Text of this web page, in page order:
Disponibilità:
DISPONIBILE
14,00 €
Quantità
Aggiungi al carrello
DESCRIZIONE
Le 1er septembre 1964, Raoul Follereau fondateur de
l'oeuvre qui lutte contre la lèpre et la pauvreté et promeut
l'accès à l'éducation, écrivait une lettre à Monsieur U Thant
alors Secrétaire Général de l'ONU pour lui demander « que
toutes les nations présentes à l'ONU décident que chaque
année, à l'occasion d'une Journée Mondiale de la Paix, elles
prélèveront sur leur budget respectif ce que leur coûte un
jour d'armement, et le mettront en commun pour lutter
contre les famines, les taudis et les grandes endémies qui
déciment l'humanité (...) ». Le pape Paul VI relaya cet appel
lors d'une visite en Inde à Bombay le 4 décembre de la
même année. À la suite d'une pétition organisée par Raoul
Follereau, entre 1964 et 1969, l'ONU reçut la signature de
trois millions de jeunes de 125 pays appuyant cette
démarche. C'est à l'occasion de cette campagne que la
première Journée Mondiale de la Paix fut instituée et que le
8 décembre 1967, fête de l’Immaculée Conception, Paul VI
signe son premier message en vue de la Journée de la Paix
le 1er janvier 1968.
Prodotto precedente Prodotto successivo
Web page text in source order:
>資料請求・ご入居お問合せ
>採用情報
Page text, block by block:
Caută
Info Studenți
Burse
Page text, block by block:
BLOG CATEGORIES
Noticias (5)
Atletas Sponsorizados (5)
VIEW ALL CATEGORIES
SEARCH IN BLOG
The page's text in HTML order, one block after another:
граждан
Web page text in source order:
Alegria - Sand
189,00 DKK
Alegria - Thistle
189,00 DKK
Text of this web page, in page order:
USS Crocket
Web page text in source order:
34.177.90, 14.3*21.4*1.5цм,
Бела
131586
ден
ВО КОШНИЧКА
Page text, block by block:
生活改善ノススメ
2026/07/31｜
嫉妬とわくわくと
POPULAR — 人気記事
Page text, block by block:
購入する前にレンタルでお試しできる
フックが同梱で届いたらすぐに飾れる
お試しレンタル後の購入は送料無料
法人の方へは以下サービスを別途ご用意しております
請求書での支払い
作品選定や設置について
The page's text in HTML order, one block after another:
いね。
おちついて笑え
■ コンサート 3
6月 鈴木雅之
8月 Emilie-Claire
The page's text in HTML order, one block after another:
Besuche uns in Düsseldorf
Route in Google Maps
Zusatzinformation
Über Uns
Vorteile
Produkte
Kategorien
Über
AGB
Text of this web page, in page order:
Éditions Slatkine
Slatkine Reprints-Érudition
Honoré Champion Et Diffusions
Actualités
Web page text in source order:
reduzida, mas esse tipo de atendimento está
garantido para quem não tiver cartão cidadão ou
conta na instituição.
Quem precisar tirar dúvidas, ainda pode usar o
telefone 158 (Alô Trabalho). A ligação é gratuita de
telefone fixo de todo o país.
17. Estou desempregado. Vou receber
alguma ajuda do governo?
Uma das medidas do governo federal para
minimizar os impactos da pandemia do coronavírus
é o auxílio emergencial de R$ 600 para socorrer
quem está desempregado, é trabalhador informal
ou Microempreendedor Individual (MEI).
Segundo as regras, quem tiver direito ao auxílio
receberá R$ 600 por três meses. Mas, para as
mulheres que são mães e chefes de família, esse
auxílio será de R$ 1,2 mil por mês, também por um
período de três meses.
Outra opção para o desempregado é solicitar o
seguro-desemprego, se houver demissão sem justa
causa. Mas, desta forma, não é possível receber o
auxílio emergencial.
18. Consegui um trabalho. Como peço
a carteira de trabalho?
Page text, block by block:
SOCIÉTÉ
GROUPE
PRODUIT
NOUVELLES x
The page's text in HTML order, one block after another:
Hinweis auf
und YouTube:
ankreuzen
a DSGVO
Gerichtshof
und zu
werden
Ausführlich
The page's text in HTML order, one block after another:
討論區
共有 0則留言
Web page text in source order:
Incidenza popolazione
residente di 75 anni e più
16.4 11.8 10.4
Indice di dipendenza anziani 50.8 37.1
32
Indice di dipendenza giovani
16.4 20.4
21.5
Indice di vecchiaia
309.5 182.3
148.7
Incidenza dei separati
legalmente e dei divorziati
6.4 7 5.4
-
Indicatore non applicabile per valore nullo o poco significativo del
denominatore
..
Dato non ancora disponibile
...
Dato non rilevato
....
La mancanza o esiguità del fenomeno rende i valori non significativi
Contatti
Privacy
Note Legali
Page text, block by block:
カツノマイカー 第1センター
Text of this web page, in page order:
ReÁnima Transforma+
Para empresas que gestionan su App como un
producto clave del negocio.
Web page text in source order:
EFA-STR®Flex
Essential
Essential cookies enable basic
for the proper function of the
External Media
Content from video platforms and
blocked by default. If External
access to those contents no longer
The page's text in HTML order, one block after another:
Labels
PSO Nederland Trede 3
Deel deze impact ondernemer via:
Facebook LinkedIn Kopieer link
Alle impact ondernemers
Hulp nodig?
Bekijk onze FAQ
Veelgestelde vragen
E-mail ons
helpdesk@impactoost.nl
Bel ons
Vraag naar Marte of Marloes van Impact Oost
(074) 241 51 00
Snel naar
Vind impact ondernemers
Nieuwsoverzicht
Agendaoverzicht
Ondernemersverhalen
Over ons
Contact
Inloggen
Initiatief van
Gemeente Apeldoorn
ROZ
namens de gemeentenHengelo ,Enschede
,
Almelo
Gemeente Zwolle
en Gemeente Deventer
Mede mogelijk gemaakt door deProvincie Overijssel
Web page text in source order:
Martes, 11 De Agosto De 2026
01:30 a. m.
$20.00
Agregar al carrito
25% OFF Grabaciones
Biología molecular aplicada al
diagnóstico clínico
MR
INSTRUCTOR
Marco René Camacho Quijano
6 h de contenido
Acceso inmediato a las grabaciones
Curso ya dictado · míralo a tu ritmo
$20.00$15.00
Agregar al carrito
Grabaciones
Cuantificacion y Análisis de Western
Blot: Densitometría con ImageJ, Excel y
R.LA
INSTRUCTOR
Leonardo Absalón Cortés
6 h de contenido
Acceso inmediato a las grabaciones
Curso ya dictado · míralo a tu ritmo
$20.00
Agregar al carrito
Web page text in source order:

──────────

- DIRECTIONS FOR THIS TASK:
Print the data word for word.

- THE COMPLETED TASK:
Text of this web page, in page order:
Disponibilità:
DISPONIBILE
14,00 €
Quantità
Aggiungi al carrello
DESCRIZIONE
Le 1er septembre 1964, Raoul Follereau fondateur de
l'oeuvre qui lutte contre la lèpre et la pauvreté et promeut
l'accès à l'éducation, écrivait une lettre à Monsieur U Thant
alors Secrétaire Général de l'ONU pour lui demander « que
toutes les nations présentes à l'ONU décident que chaque
année, à l'occasion d'une Journée Mondiale de la Paix, elles
prélèveront sur leur budget respectif ce que leur coûte un
jour d'armement, et le mettront en commun pour lutter
contre les famines, les taudis et les grandes endémies qui
déciment l'humanité (...) ». Le pape Paul VI relaya cet appel
lors d'une visite en Inde à Bombay le 4 décembre de la
même année. À la suite d'une pétition organisée par Raoul
Follereau, entre 1964 et 1969, l'ONU reçut la signature de
trois millions de jeunes de 125 pays appuyant cette
démarche. C'est à l'occasion de cette campagne que la
première Journée Mondiale de la Paix fut instituée et que le
8 décembre 1967, fête de l’Immaculée Conception, Paul VI
signe son premier message en vue de la Journée de la Paix
le 1er janvier 1968.
Prodotto precedente Prodotto successivo
Web page text in source order:
>資料請求・ご入居お問合せ
>採用情報
Page text, block by block:
Caută
Info Studenți
Burse
Page text, block by block:
BLOG CATEGORIES
Noticias (5)
Atletas Sponsorizados (5)
VIEW ALL CATEGORIES
SEARCH IN BLOG
The page's text in HTML order, one block after another:
граждан
Web page text in source order:
Alegria - Sand
189,00 DKK
Alegria - Thistle
189,00 DKK
Text of this web page, in page order:
USS Crocket
Web page text in source order:
34.177.90, 14.3*21.4*1.5цм,
Бела
131586
ден
ВО КОШНИЧКА
Page text, block by block:
生活改善ノススメ
2026/07/31｜
嫉妬とわくわくと
POPULAR — 人気記事
Page text, block by block:
購入する前にレンタルでお試しできる
フックが同梱で届いたらすぐに飾れる
お試しレンタル後の購入は送料無料
法人の方へは以下サービスを別途ご用意しております
請求書での支払い
作品選定や設置について
The page's text in HTML order, one block after another:
いね。
おちついて笑え
■ コンサート 3
6月 鈴木雅之
8月 Emilie-Claire
The page's text in HTML order, one block after another:
Besuche uns in Düsseldorf
Route in Google Maps
Zusatzinformation
Über Uns
Vorteile
Produkte
Kategorien
Über
AGB
Text of this web page, in page order:
Éditions Slatkine
Slatkine Reprints-Érudition
Honoré Champion Et Diffusions
Actualités
Web page text in source order:
reduzida, mas esse tipo de atendimento está
garantido para quem não tiver cartão cidadão ou
conta na instituição.
Quem precisar tirar dúvidas, ainda pode usar o
telefone 158 (Alô Trabalho). A ligação é gratuita de
telefone fixo de todo o país.
17. Estou desempregado. Vou receber
alguma ajuda do governo?
Uma das medidas do governo federal para
minimizar os impactos da pandemia do coronavírus
é o auxílio emergencial de R$ 600 para socorrer
quem está desempregado, é trabalhador informal
ou Microempreendedor Individual (MEI).
Segundo as regras, quem tiver direito ao auxílio
receberá R$ 600 por três meses. Mas, para as
mulheres que são mães e chefes de família, esse
auxílio será de R$ 1,2 mil por mês, também por um
período de três meses.
Outra opção para o desempregado é solicitar o
seguro-desemprego, se houver demissão sem justa
causa. Mas, desta forma, não é possível receber o
auxílio emergencial.
18. Consegui um trabalho. Como peço
a carteira de trabalho?
Page text, block by block:
SOCIÉTÉ
GROUPE
PRODUIT
NOUVELLES x
The page's text in HTML order, one block after another:
Hinweis auf
und YouTube:
ankreuzen
a DSGVO
Gerichtshof
und zu
werden
Ausführlich
The page's text in HTML order, one block after another:
討論區
共有 0則留言
Web page text in source order:
Incidenza popolazione
residente di 75 anni e più
16.4 11.8 10.4
Indice di dipendenza anziani 50.8 37.1
32
Indice di dipendenza giovani
16.4 20.4
21.5
Indice di vecchiaia
309.5 182.3
148.7
Incidenza dei separati
legalmente e dei divorziati
6.4 7 5.4
-
Indicatore non applicabile per valore nullo o poco significativo del
denominatore
..
Dato non ancora disponibile
...
Dato non rilevato
....
La mancanza o esiguità del fenomeno rende i valori non significativi
Contatti
Privacy
Note Legali
Page text, block by block:
カツノマイカー 第1センター
Text of this web page, in page order:
ReÁnima Transforma+
Para empresas que gestionan su App como un
producto clave del negocio.
Web page text in source order:
EFA-STR®Flex
Essential
Essential cookies enable basic
for the proper function of the
External Media
Content from video platforms and
blocked by default. If External
access to those contents no longer
The page's text in HTML order, one block after another:
Labels
PSO Nederland Trede 3
Deel deze impact ondernemer via:
Facebook LinkedIn Kopieer link
Alle impact ondernemers
Hulp nodig?
Bekijk onze FAQ
Veelgestelde vragen
E-mail ons
helpdesk@impactoost.nl
Bel ons
Vraag naar Marte of Marloes van Impact Oost
(074) 241 51 00
Snel naar
Vind impact ondernemers
Nieuwsoverzicht
Agendaoverzicht
Ondernemersverhalen
Over ons
Contact
Inloggen
Initiatief van
Gemeente Apeldoorn
ROZ
namens de gemeentenHengelo ,Enschede
,
Almelo
Gemeente Zwolle
en Gemeente Deventer
Mede mogelijk gemaakt door deProvincie Overijssel
Web page text in source order:
Martes, 11 De Agosto De 2026
01:30 a. m.
$20.00
Agregar al carrito
25% OFF Grabaciones
Biología molecular aplicada al
diagnóstico clínico
MR
INSTRUCTOR
Marco René Camacho Quijano
6 h de contenido
Acceso inmediato a las grabaciones
Curso ya dictado · míralo a tu ritmo
$20.00$15.00
Agregar al carrito
Grabaciones
Cuantificacion y Análisis de Western
Blot: Densitometría con ImageJ, Excel y
R.LA
INSTRUCTOR
Leonardo Absalón Cortés
6 h de contenido
Acceso inmediato a las grabaciones
Curso ya dictado · míralo a tu ritmo
$20.00
Agregar al carrito
Web page text in source order:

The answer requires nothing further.